Todas as quatro posições têm uma diferente relação com as ciências que estudam o
pensamento humano, com a psicologia em particular. Entretanto, é aconselhável
examinar em que nível os resultados científicos concretos da pesquisa psicológica são
levados em conta pelos pesquisadores em inteligência artificial.
Há tempos, temos uma distinção entre conhecimento formal e descritivo na
psicologia. Vamos assumir que um estudante sabe três questões que estarão em um
exame e decore as respostas mecanicamente. Um bom professor dificilmente estaria
satisfeito com o sucesso deste aluno. Psicologicamente, conhecimento é a reflexão de
algumas relações essenciais entre os objetos à volta. É um sistema de generalizações.
Quando uma pessoa aprende “mecanicamente”, ela determina6 apenas a conexão entre a
pergunta e a resposta (é outra questão que, na sua forma pura, este fenômeno é
raramente visto). Quando alguma informação é significativamente adquirida, é sempre
incluída em algum sistema da experiência passada da pessoa.

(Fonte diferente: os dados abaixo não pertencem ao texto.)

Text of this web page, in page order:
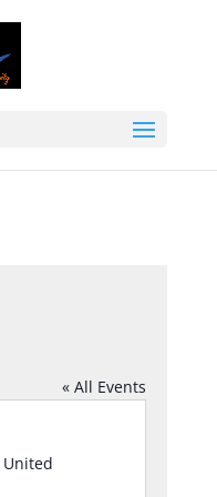
« All Events
United
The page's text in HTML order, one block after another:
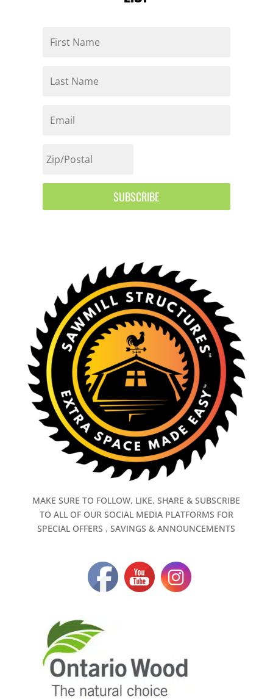
SUBSCRIBE
MAKE SURE TO FOLLOW, LIKE, SHARE & SUBSCRIBE
TO ALL OF OUR SOCIAL MEDIA PLATFORMS FOR
SPECIAL OFFERS , SAVINGS & ANNOUNCEMENTS
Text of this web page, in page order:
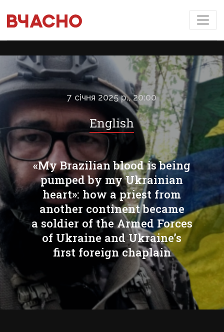
«My Brazilian blood is being
pumped by my Ukrainian
heart»: how a priest from
another continent became
a soldier of the Armed Forces
of Ukraine and Ukraine’s
first foreign chaplain
English
7 січня 2025 р., 20:00
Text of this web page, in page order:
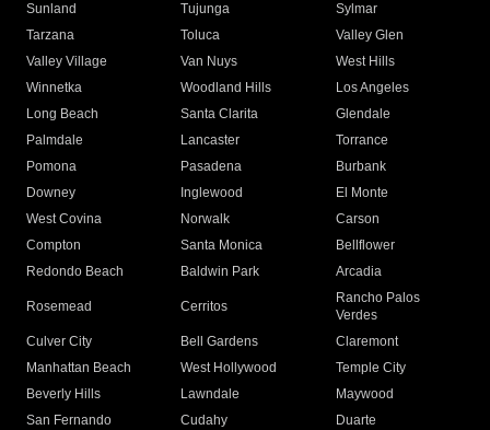
Sunland
Tujunga
Sylmar
Tarzana
Toluca
Valley Glen
Valley Village
Van Nuys
West Hills
Winnetka
Woodland Hills
Los Angeles
Long Beach
Santa Clarita
Glendale
Palmdale
Lancaster
Torrance
Pomona
Pasadena
Burbank
Downey
Inglewood
El Monte
West Covina
Norwalk
Carson
Compton
Santa Monica
Bellflower
Redondo Beach
Baldwin Park Arcadia
Rosemead Cerritos
Rancho Palos
Verdes
Culver City
Bell Gardens
Claremont
Manhattan Beach
West Hollywood
Temple City
Beverly Hills
Lawndale
Maywood
San Fernando
Cudahy
Duarte
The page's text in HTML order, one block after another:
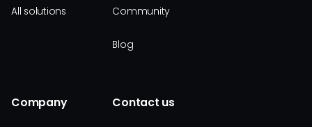
All solutions Community
Blog
Company Contact us
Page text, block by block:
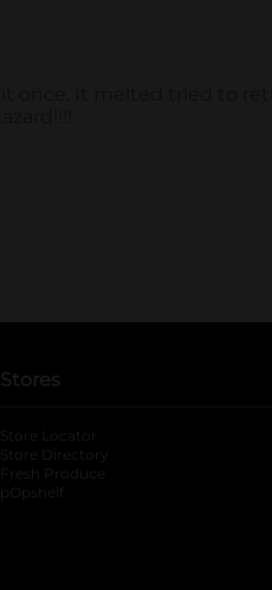
Stores
Store Locator
Store Directory
Fresh Produce
pOpshelf
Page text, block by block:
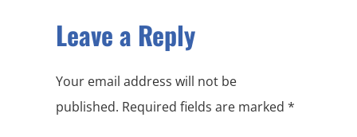
Leave a Reply
Your email address will not be
published. Required fields are marked *
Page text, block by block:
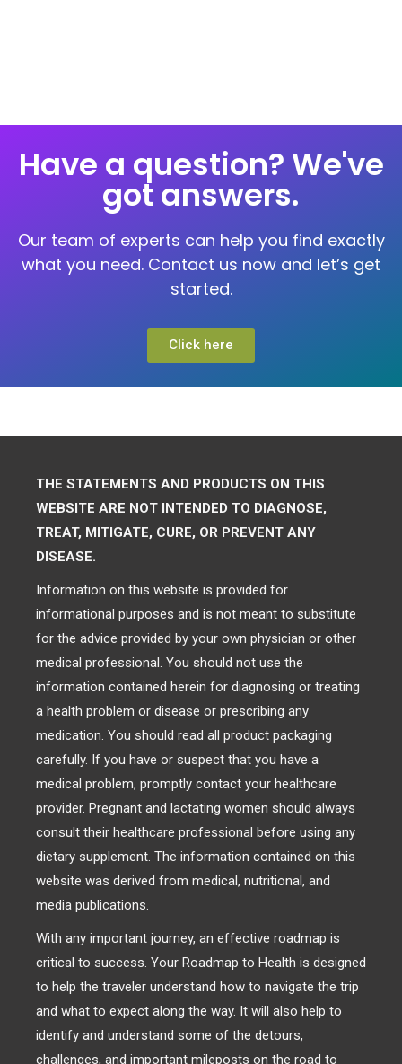
Have a question? We've
got answers.
Our team of experts can help you find exactly
what you need. Contact us now and let’s get
started.
Click here
THE STATEMENTS AND PRODUCTS ON THIS
WEBSITE ARE NOT INTENDED TO DIAGNOSE,
TREAT, MITIGATE, CURE, OR PREVENT ANY
DISEASE.
Information on this website is provided for
informational purposes and is not meant to substitute
for the advice provided by your own physician or other
medical professional. You should not use the
information contained herein for diagnosing or treating
a health problem or disease or prescribing any
medication. You should read all product packaging
carefully. If you have or suspect that you have a
medical problem, promptly contact your healthcare
provider. Pregnant and lactating women should always
consult their healthcare professional before using any
dietary supplement. The information contained on this
website was derived from medical, nutritional, and
media publications.
With any important journey, an effective roadmap is
critical to success. Your Roadmap to Health is designed
to help the traveler understand how to navigate the trip
and what to expect along the way. It will also help to
identify and understand some of the detours,
challenges, and important mileposts on the road to
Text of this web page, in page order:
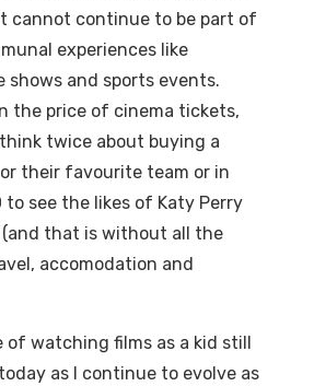
cannot continue to be part of
experiences like
shows and sports events.
the price of cinema tickets,
twice about buying a
their favourite team or in
to see the likes of Katy Perry
that is without all the
accomodation and
of watching films as a kid still
as I continue to evolve as
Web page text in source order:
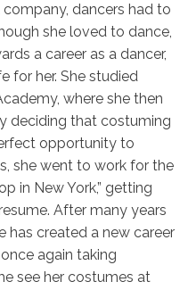
dancers had to
she loved to dance,
a career as a dancer,
for her. She studied
where she then
deciding that costuming
opportunity to
she went to work for the
in New York,” getting
After many years
has created a new career
again taking
see her costumes at
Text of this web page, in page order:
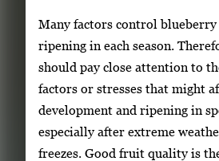
Many factors control
ripening in each season.
should pay close attention to
factors or stresses that might
development and ripening in
especially after extreme
freezes. Good fruit quality is
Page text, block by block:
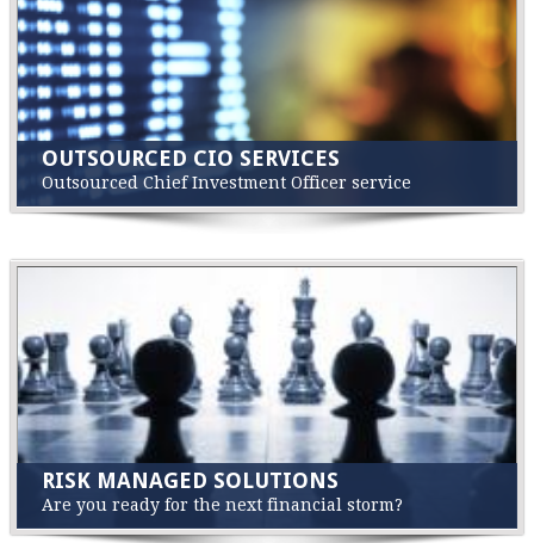
OUTSOURCED CIO SERVICES
Outsourced Chief Investment Officer service
RISK MANAGED SOLUTIONS
Are you ready for the next financial storm?
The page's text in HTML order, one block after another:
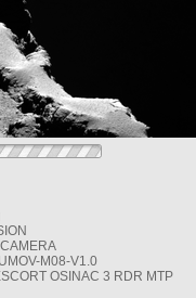
M08-V1.0
OSINAC 3 RDR MTP
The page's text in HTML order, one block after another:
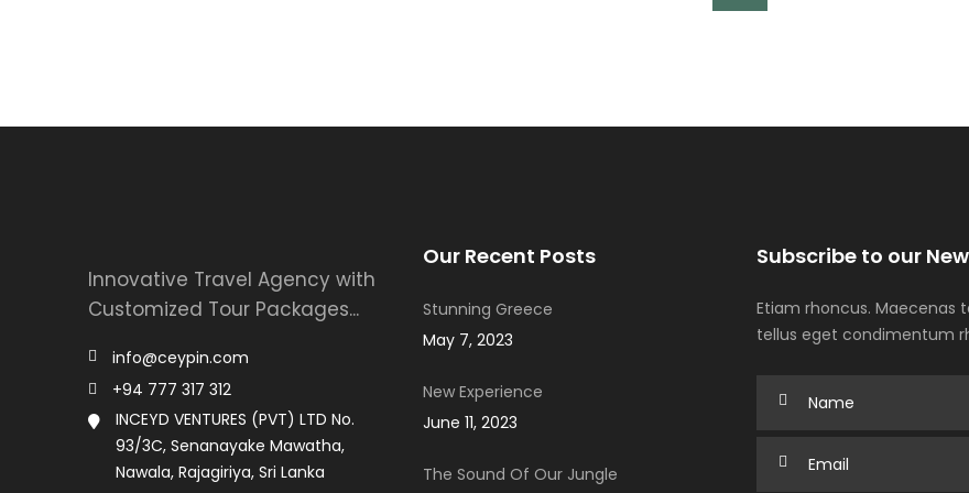
Innovative Travel Agency with
Customized Tour Packages...
info@ceypin.com
+94 777 317 312
INCEYD VENTURES (PVT) LTD No.
93/3C, Senanayake Mawatha,
Nawala, Rajagiriya, Sri Lanka
Our Recent Posts
Stunning Greece
May 7, 2023
New Experience
June 11, 2023
The Sound Of Our Jungle
Subscribe to our
Etiam rhoncus. Maecenas
tellus eget condimentum
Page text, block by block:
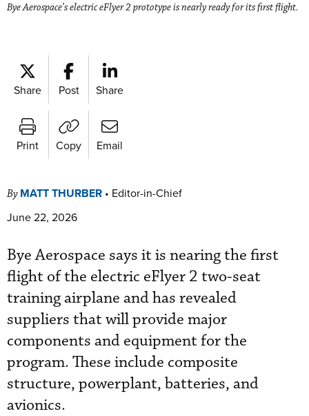
Bye Aerospace’s electric eFlyer 2 prototype is nearly ready for its first flight.
Share Post Share
Print Copy Email
By MATT THURBER • Editor-in-Chief
June 22, 2026
Bye Aerospace says it is nearing the first
flight of the electric eFlyer 2 two-seat
training airplane and has revealed
suppliers that will provide major
components and equipment for the
program. These include composite
structure, powerplant, batteries, and
avionics.
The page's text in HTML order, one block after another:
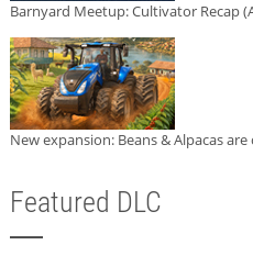
Barnyard Meetup: Cultivator Recap
New expansion: Beans & Alpacas are
Featured DLC
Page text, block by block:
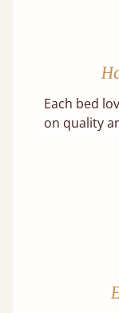
Each bed
on quality
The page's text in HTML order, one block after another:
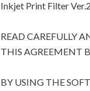
Inkjet Print Filter
READ CAREFULLY
THIS AGREEMENT
BY USING THE
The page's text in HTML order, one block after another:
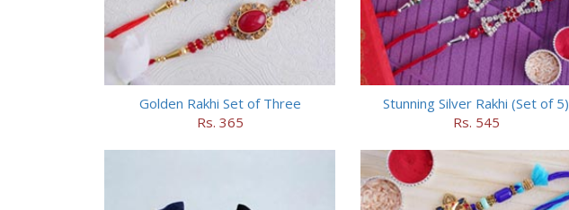
Golden Rakhi Set of Three
Rs. 365
Stunning Silver Rakhi (Set of 5)
Rs. 545
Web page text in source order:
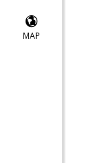
MAP
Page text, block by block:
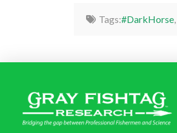
Tags:#DarkHorse,
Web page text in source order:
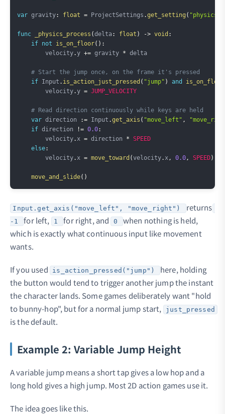
var gravity: float = ProjectSettings .get_setting ( "physics/
func _physics_process (delta: float ) -> void :
if not is_on_floor( ) :
        velocity
.y += gravity * delta
# Start the jump once, on the frame it's pressed
if Input . is_action_just_pressed ( "jump" ) and is_on_floor
        velocity
.y = JUMP_VELOCITY
# Read direction continuously while keys are held
var direction := Input .get_axis ( "move_left" ,
if direction != 0.0:
        velocity
. x = direction * SPEED
else:
        velocity
. x = move_toward (velocity. x , 0.0 , SPEED)
move_and_slide( )
Input.get_axis("move_left", "move_right") returns
-1 for left, 1 for right, and 0
when nothing is held,
which is exactly what continuous input like movement
wants.
If you used is_action_pressed("jump")
here, holding
the button would tend to trigger another jump the instant
the character lands. Some games deliberately want "hold
to bunny-hop", but for a normal jump start,
just_pressed
is the default.
Example 2: Variable Jump Height
A variable jump means a short tap gives a low hop and a
long hold gives a high jump. Most 2D action games use it.
The idea goes like this.
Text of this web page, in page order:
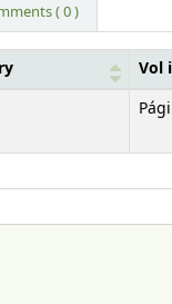
( 0 )
Vol
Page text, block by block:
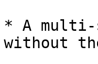
* A multi-
without
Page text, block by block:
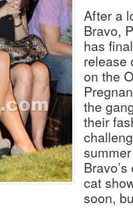
After a
Bravo,
has
release
on the
the
their
cat
soon,
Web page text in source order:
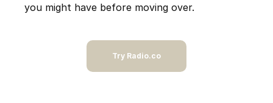
you might have before moving over.
Try Radio.co
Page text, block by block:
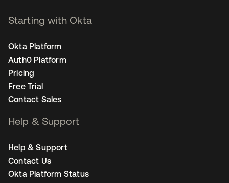
Starting with Okta
Okta Platform
Auth0 Platform
Pricing
Free Trial
Contact Sales
Help & Support
Help & Support
Contact Us
Okta Platform Status
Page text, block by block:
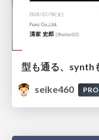
seike460
PRO
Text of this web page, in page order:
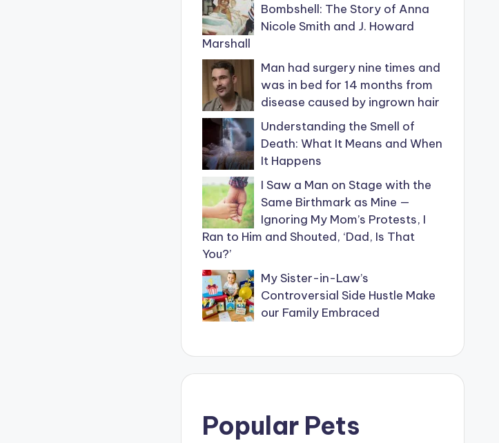
Bombshell: The Story of Anna
Nicole Smith and J. Howard
Marshall
Man had surgery nine times and
was in bed for 14 months from
disease caused by ingrown hair
Understanding the Smell of
Death: What It Means and When
It Happens
I Saw a Man on Stage with the
Same Birthmark as Mine —
Ignoring My Mom’s Protests, I
Ran to Him and Shouted, ‘Dad, Is That
You?’
My Sister-in-Law’s
Controversial Side Hustle Make
our Family Embraced
Popular Pets
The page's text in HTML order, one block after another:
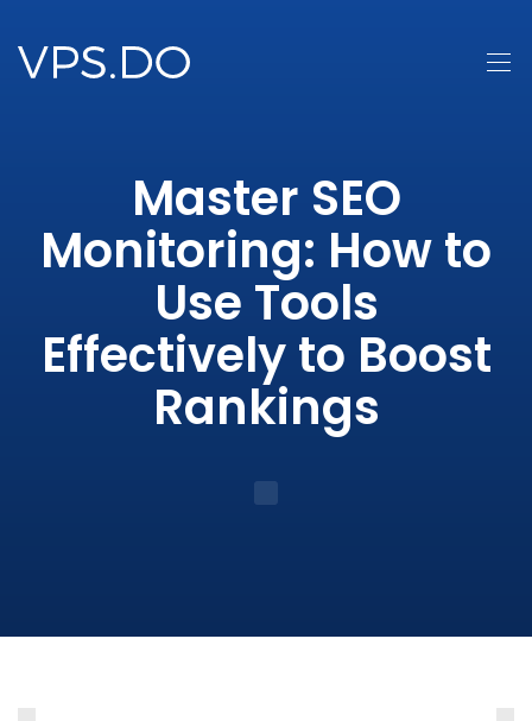
Master SEO
Monitoring: How to
Use Tools
Effectively to Boost
Rankings

Portanto, em “inteligência
artificial” conhecimento é tratado formalmente e tem apenas uma similaridade externa
com o genuíno conhecimento humano.
O método que aqueles que advogam esta tendência científica propõem para
revelar a natureza do conhecimento humano usado na resolução de problemas (através
de observações do processo de auto-instrução) parece ser extremamente limitado. O fato
é que nas ações humanas alguns componentes são realizados conscientemente e outros
não, incluindo as generalizações. Há muito tempo se conhece que estudos de como os
seres humanos realizam ações com objetos revelam que eles usam generalizações
práticas, e que elas não são realizadas de modo totalmente consciente, mas que têm um
papel ativo no processo de resolução de certos problemas. Se falharmos em levar em
conta estas generalizações, a resposta à questão de que tipo de conhecimento uma
pessoa usa na resolução de uma dada classe de problema será incompleta em um
aspecto importante.
Como foi colocado acima, a investigação psicológica do pensamento revela
um organização de algum modo mais complexo dos processos de pesquisa na resolução
de problemas pelos humanos do que no processo análogo no computador. Estas
investigações, em particular, mostram que o atual processo de pesquisa humano na
resolução de problemas não está baseado em um algoritmo. O algoritmo, na melhor das
hipóteses, surge como produto da atividade criativa humana. Nesta área a apelação é
apenas para os dicionários, nos quais a comparação do pensamento humano com o
trabalho de um computador parece fora de moda.
É interessante que uma análise crítica das tentativas de identificar as
características do pensamento que são únicas aos humanos (em oposição aos
computadores) tem revelado apenas um fator. Slagle tem “refutado” apenas uma tese:
“o computador pode fazer apenas o que lhe mandam fazer, e as pessoas podem fazer
mais.” Em sua opinião, em algum sentido, os humanos também podem fazer apenas o
que são “mandados”. Por exemplo, a hereditariedade supostamente “manda” o que fazer
aos humanos e determina como estes recebem a experiência do meio ambiente.

6
N.T. to ascertain: determinar, apurar.

7
Baseados neste raciocínio, o autor chega à conclusão que os argumentos a favor da
noção de que a máquina em princípio não pode ser tão inteligente como os humanos
estão errados. É bem sabido, entretanto, que até mesmo no nível do assim chamado
comportamento instintivo dos animais, o fator hereditariedade não predetermina sua
orientação com respeito ao meio ambiente circundante mesmo que de modo simples.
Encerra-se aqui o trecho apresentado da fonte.